Colonial Hangups: Racist Art on College Campuses

Liam Maher

The Life of Columbus murals, colloquially referred to as the “Columbus Murals”, at the University of Notre Dame have long stood for the school’s troubling inability to confront its perpetuations of white supremacy. Many in the University’s upper ranks have held their noses and begrudgingly defended keeping the murals on public display in spite of the murals’ dubious religiosity and blatantly racist caricatures of Indigenous and Black people. Activists and students who have for decades called for the murals’ removal have been met with incrementally minimal action. While recent advancements in this saga appear to be more substantial upon first glance, they have proven equally hollow in effect.
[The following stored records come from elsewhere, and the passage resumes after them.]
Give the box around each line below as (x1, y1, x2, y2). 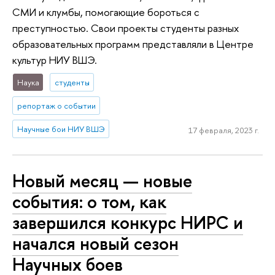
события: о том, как (12, 190, 166, 214)
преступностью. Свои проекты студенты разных (12, 21, 239, 36)
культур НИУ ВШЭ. (12, 53, 97, 68)
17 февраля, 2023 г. (188, 125, 259, 136)
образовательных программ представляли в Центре (12, 37, 254, 52)
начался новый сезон (12, 231, 179, 256)
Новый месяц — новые (12, 169, 192, 193)
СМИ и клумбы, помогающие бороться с (12, 5, 199, 20)
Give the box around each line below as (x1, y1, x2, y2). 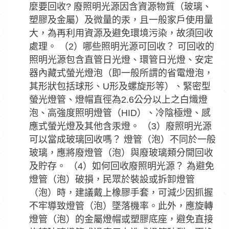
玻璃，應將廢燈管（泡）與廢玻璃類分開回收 (29, 148, 213, 158)
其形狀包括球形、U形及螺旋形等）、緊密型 (29, 81, 211, 91)
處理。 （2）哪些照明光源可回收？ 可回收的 (29, 41, 214, 52)
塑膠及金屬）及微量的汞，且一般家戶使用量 (29, 15, 213, 25)
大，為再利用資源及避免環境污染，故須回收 (29, 28, 213, 38)
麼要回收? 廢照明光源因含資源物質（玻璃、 (29, 2, 212, 12)
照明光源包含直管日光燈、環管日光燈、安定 (29, 55, 213, 65)
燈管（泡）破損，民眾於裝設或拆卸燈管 (29, 174, 195, 185)
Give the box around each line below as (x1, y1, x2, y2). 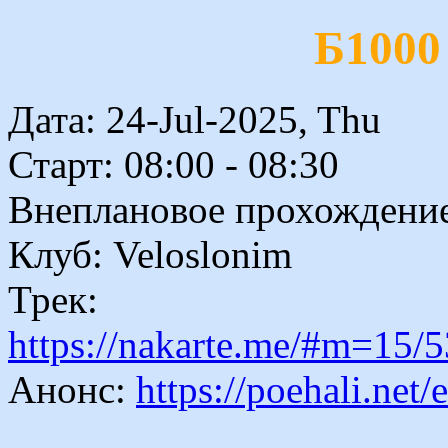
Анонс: (8, 367, 136, 411)
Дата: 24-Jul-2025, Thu (8, 97, 381, 141)
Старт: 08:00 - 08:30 (8, 142, 339, 186)
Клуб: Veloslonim (8, 232, 292, 276)
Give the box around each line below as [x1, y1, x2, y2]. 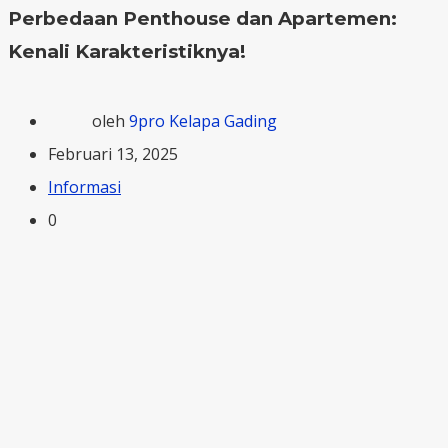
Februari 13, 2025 [48, 142, 178, 165]
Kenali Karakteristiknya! [8, 40, 246, 64]
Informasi [48, 175, 121, 198]
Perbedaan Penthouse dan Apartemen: [8, 7, 397, 31]
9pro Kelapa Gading [129, 109, 277, 132]
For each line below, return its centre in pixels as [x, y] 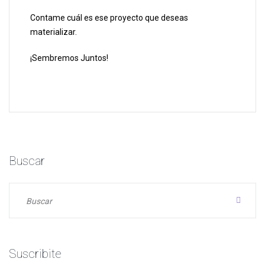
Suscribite [35, 254]
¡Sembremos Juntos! [69, 58]
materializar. [54, 32]
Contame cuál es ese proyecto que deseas [109, 18]
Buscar [27, 161]
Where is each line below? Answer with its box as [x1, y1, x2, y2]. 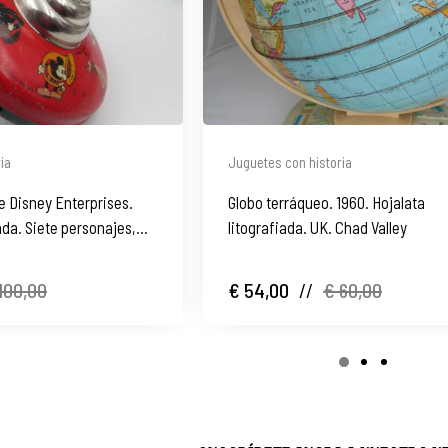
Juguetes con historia [228, 152, 353, 171]
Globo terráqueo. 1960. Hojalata [228, 191, 426, 212]
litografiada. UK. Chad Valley [228, 216, 408, 237]
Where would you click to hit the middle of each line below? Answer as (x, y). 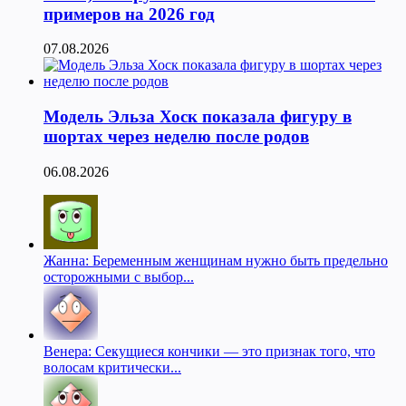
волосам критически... (112, 367)
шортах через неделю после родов (176, 136)
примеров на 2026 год (129, 14)
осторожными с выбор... (119, 276)
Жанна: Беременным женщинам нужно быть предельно (216, 260)
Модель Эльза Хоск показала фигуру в (198, 116)
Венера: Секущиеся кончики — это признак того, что (209, 351)
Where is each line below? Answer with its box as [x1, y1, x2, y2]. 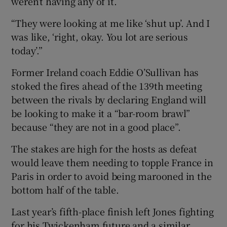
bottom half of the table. [11, 183, 119, 197]
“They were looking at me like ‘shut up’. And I [11, 16, 210, 30]
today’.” [11, 44, 43, 57]
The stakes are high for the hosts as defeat [11, 142, 197, 156]
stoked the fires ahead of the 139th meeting [11, 79, 202, 93]
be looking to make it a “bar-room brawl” [11, 106, 190, 120]
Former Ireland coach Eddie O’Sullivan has [11, 65, 199, 79]
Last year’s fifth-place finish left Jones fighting [11, 205, 214, 218]
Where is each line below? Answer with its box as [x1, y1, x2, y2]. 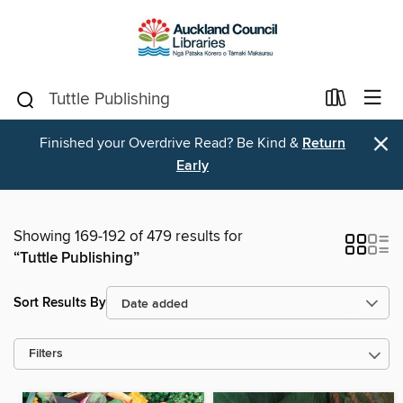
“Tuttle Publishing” [13, 248, 139, 268]
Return [302, 134, 345, 153]
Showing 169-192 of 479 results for [13, 227, 243, 246]
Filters [29, 346, 63, 362]
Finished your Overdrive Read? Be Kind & [40, 134, 302, 152]
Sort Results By [13, 293, 106, 311]
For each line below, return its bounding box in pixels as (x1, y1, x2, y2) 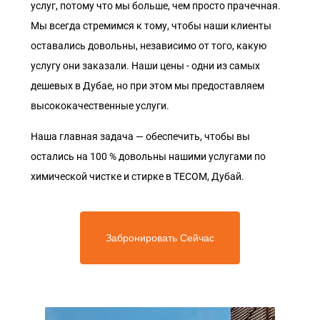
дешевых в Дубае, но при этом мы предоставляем (31, 80, 264, 91)
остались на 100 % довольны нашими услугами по (31, 151, 266, 162)
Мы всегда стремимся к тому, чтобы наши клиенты (31, 20, 271, 31)
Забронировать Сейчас (106, 231, 214, 245)
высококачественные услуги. (31, 100, 169, 111)
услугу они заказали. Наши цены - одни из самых (31, 60, 260, 71)
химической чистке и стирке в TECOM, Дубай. (31, 171, 244, 182)
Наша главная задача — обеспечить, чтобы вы (31, 131, 250, 142)
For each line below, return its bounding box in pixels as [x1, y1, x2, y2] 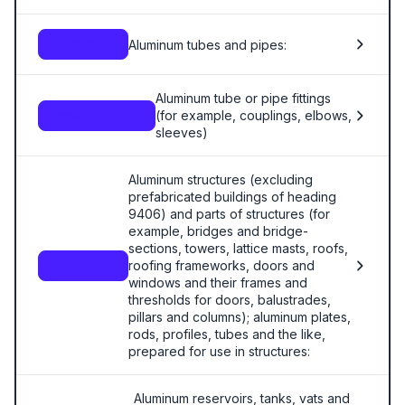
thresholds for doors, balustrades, [128, 292, 331, 307]
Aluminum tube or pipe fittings [155, 90, 331, 106]
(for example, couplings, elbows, [155, 108, 352, 123]
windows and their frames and [128, 275, 307, 290]
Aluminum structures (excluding [128, 172, 313, 187]
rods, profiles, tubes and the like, [128, 326, 325, 342]
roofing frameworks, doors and [128, 258, 315, 273]
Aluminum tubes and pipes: [128, 36, 287, 52]
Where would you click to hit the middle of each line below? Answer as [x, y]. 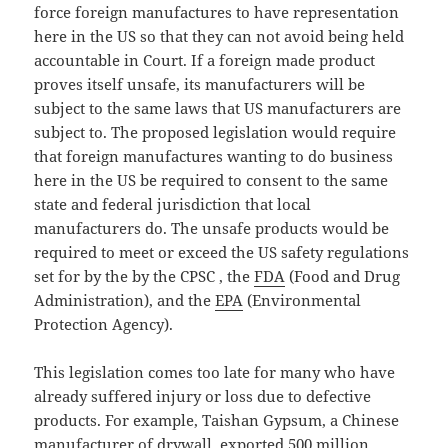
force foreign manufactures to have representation [217, 12]
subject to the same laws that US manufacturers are [218, 108]
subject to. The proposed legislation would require [215, 132]
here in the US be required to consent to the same [211, 180]
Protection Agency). [104, 324]
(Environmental [302, 300]
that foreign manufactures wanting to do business [214, 156]
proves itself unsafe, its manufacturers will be [200, 84]
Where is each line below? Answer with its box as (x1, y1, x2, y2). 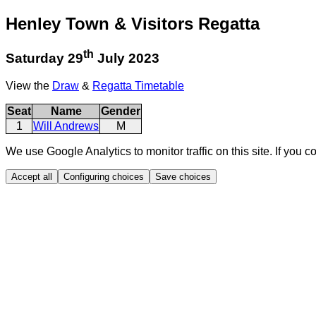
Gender (101, 104, 140, 117)
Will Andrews (33, 119, 99, 132)
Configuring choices (63, 171, 144, 182)
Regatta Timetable (92, 79, 184, 92)
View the (6, 79, 52, 92)
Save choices (155, 171, 211, 182)
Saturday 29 (6, 51, 83, 66)
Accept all (11, 171, 52, 182)
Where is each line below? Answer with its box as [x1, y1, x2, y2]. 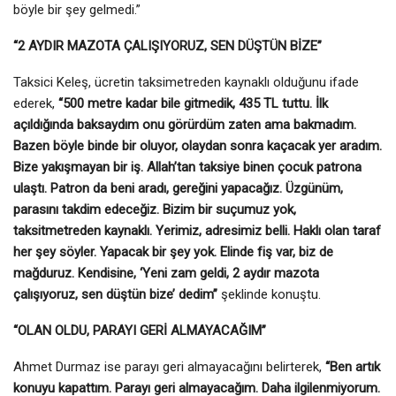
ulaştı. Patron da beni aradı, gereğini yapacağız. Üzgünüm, [13, 179, 343, 196]
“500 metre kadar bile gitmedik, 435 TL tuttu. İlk [58, 95, 328, 111]
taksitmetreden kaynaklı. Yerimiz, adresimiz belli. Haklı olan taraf [13, 222, 381, 239]
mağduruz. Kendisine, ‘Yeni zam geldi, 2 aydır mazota [13, 264, 319, 281]
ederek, [13, 95, 58, 111]
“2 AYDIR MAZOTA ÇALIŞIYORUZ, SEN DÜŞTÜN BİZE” [13, 37, 322, 54]
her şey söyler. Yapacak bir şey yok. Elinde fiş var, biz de [13, 243, 333, 260]
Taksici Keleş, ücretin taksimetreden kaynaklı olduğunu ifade [13, 73, 359, 90]
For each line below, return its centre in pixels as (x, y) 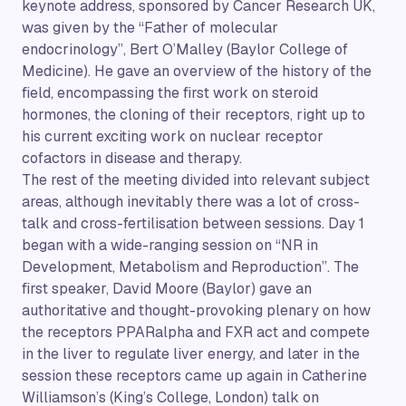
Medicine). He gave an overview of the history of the (197, 71)
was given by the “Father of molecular (150, 27)
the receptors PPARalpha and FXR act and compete (196, 332)
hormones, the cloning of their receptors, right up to (193, 114)
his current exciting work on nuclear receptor (173, 136)
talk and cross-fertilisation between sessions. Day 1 (193, 223)
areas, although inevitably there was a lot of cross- (191, 201)
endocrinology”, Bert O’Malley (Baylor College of (185, 49)
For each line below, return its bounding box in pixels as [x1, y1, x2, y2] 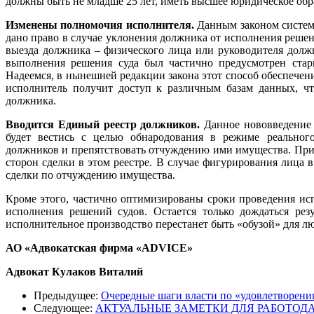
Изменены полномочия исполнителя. [6, 18, 198, 31]
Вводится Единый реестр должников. [6, 118, 204, 130]
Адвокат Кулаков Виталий [6, 265, 143, 278]
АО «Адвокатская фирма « [6, 241, 142, 254]
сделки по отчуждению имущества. [6, 168, 175, 181]
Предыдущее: [34, 289, 101, 301]
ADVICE [142, 241, 187, 254]
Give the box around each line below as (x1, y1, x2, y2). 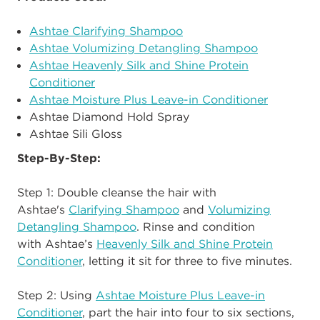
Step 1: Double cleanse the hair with (17, 184, 216, 199)
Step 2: (17, 287, 60, 302)
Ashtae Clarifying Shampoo (29, 23, 183, 38)
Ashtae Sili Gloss (29, 126, 122, 141)
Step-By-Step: (17, 150, 101, 165)
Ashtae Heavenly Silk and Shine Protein (29, 57, 249, 72)
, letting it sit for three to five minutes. (82, 253, 296, 268)
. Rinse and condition (136, 219, 255, 234)
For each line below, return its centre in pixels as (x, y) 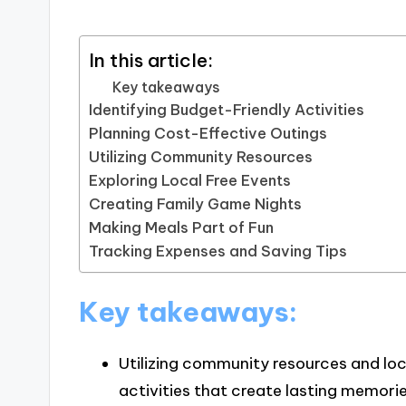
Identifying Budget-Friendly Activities (227, 110)
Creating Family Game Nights (196, 204)
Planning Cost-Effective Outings (208, 134)
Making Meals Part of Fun (182, 228)
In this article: (151, 60)
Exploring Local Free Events (190, 181)
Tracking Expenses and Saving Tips (218, 251)
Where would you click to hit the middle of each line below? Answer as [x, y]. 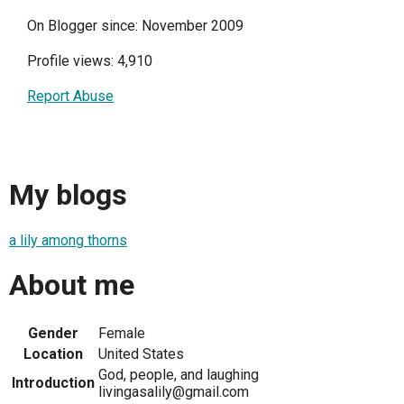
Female [122, 333]
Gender [53, 333]
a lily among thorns [68, 240]
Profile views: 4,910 [90, 61]
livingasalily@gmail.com [174, 391]
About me [72, 285]
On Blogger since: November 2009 [135, 26]
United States [141, 353]
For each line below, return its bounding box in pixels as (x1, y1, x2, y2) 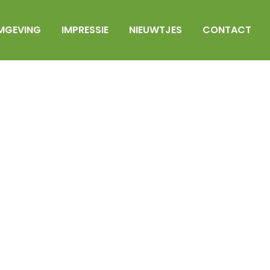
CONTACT (202, 23, 251, 37)
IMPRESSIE (61, 23, 108, 37)
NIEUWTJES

This inquiry examines the history of the University’s response to the Columbus Murals and critiques its most recent actions in response to a 2019 announcement that the murals would be concealed from the public. I demonstrate how the recommendations offered to the University’s president as well as the execution of said recommendations are inherently flawed as they replicate the very conditions activists and students have over the years sought to expel from the University. I subsequently counter the University’s current actions with a proposal that centers Indigenous voices as a direct response to Indigenous subalterning that has for over a century been condoned by the University through the continued display of the Columbus Murals.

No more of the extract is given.